Step two: Social graph
The second major task of this project was to build a social graph from a pre-processed dataset containing 9559 contracts that was provided to us by Maud Ehrmann, who joined the Digital Humanities Lab during the semester.
The underlying idea is to represent each master and guarantor as a node and connect them if they are cited in the same contract. We used the igraph package in R, a powerful tool for visualizing and analyzing network data. It requires loading two dataframes, one containing the information on the vertices and another one containing the information on the edges.
We decided to only consider masters and guarantors in our graph, as the apprentice is simply the individual which links a master with a guarantor in a given contract. This approach relies on the assumption that an apprentice cannot have more than one master, which in fact happens for only a negligeable amount of contracts.
Surprisingly, we observe that the connectivity of the graph is pretty low. In other words, a lot of pairs of nodes are isolated. For this reason, we decided to focus on a subgraph of the social graph containing only the clusters with at least three elements. These clusters represent only 9% of the total number of vertices. The subgraph we are interested in is represented in Figure 4.
The igraph package was designed to represent these attributes by playing with the color, the size and the thickness of the edges. We used three colors to distinguish nodes representing masters, guarantors and those individuals which are both masters and guarantors. The size of the nodes is related to their degree, that is the number of edges for which the considered node is an endpoint. This has the effect of inflating the nodes which are at the « center » of a cluster.
We observe two major categories of structures : on one hand we have star-shaped clusters which suggest that a master appears in a certain number of contracts and chooses a different guarantor each time, and on the other hand we have tree-shaped clusters suggesting that a master knows a guarantor who knows another master etc…
To conclude, this social graph highlights in an elegant way the different relationships that were present in the Venetian society during the 16th and 17th centuries. We must however bear in mind that the connectivity of the graph is very low, hence there is only a very limited amount of data that is sufficiently interesting to be extracted and can then be compared with the existing literature.
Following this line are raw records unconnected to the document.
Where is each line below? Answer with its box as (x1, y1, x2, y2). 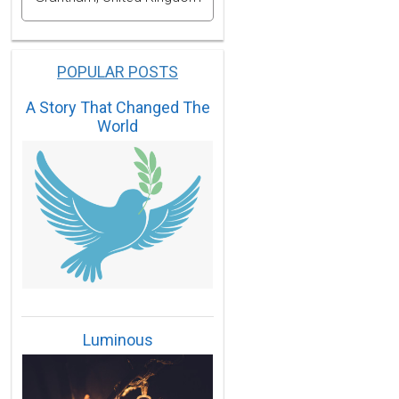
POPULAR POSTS (57, 61, 178, 81)
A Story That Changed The (25, 97, 210, 117)
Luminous (82, 330, 153, 349)
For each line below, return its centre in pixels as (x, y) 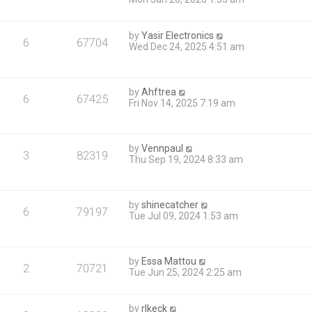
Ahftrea (159, 92)
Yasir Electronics (178, 36)
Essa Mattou (169, 262)
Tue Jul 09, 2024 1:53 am (184, 216)
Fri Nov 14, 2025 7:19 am (182, 103)
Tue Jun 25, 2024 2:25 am (186, 273)
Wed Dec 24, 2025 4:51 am (187, 47)
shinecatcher (170, 205)
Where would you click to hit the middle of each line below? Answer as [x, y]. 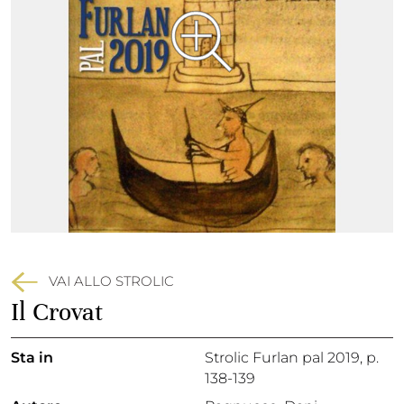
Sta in [32, 358]
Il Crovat [57, 312]
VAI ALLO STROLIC [111, 280]
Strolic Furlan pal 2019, [285, 358]
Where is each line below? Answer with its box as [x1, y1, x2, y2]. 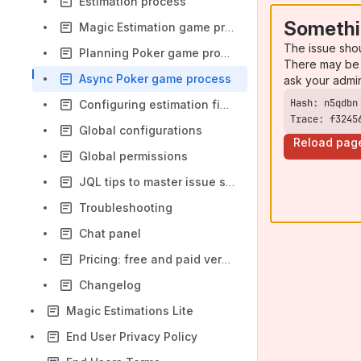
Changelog [79, 278, 141, 292]
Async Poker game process [79, 72, 231, 85]
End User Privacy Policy [66, 330, 197, 343]
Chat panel [79, 226, 141, 240]
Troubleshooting [79, 201, 172, 214]
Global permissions [79, 149, 188, 163]
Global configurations [79, 123, 202, 137]
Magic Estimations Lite [66, 304, 193, 317]
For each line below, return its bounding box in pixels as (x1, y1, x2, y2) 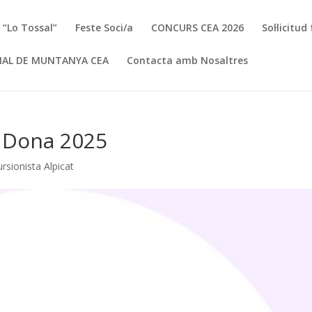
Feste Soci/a (75, 21, 134, 34)
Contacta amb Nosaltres (127, 54, 249, 67)
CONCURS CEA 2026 (151, 21, 244, 34)
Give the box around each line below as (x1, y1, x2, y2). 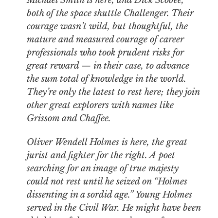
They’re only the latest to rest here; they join (26, 87, 200, 98)
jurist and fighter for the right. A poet (26, 150, 175, 161)
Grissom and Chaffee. (26, 113, 111, 124)
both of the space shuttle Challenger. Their (26, 8, 194, 19)
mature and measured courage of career (26, 34, 184, 45)
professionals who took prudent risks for (26, 47, 184, 58)
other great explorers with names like (26, 100, 174, 111)
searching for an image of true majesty (26, 163, 179, 174)
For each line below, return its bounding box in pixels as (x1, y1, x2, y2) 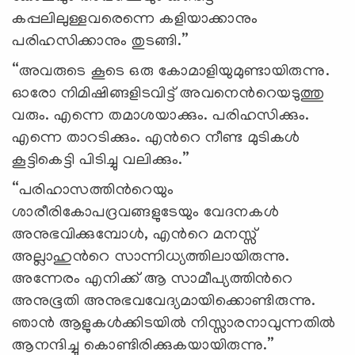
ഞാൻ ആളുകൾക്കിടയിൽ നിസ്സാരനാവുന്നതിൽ (12, 315, 336, 334)
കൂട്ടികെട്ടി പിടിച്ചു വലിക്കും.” (12, 152, 190, 170)
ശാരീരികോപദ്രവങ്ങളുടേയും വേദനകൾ (12, 204, 280, 223)
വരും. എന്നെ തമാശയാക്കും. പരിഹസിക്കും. (12, 108, 311, 126)
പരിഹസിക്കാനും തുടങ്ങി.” (12, 33, 189, 52)
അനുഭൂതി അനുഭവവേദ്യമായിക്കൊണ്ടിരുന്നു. (12, 293, 316, 311)
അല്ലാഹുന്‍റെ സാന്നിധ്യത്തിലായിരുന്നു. (12, 249, 291, 267)
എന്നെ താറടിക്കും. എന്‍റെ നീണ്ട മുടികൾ (12, 130, 301, 148)
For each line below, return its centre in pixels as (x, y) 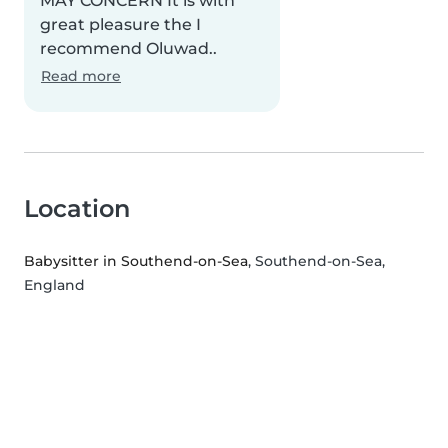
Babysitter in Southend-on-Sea (136, 261)
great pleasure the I (120, 25)
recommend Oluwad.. (128, 49)
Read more (81, 76)
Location (77, 209)
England (54, 285)
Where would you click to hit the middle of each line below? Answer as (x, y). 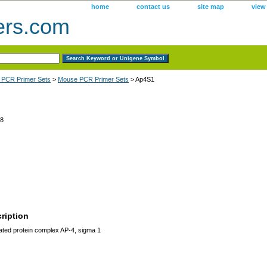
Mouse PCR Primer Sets (93, 79)
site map (211, 7)
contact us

We have managed to follow the milestones we set at the beginning of the semester and we believe that our work can be reused in order to account for the transcriptions that will be done in the next months.
In further work, we could try to determine what are the chances that indivuduals at endpoints of a tree-structured cluster know each other or not. Another direction for further development would be to create a dynamic graph where we could access information on the individuals represented in the graph by clicking on the nodes.
 Statistical Analysis of Network Data with R. E.D. Kolaczyk, G. Csardi, Springer, 2014.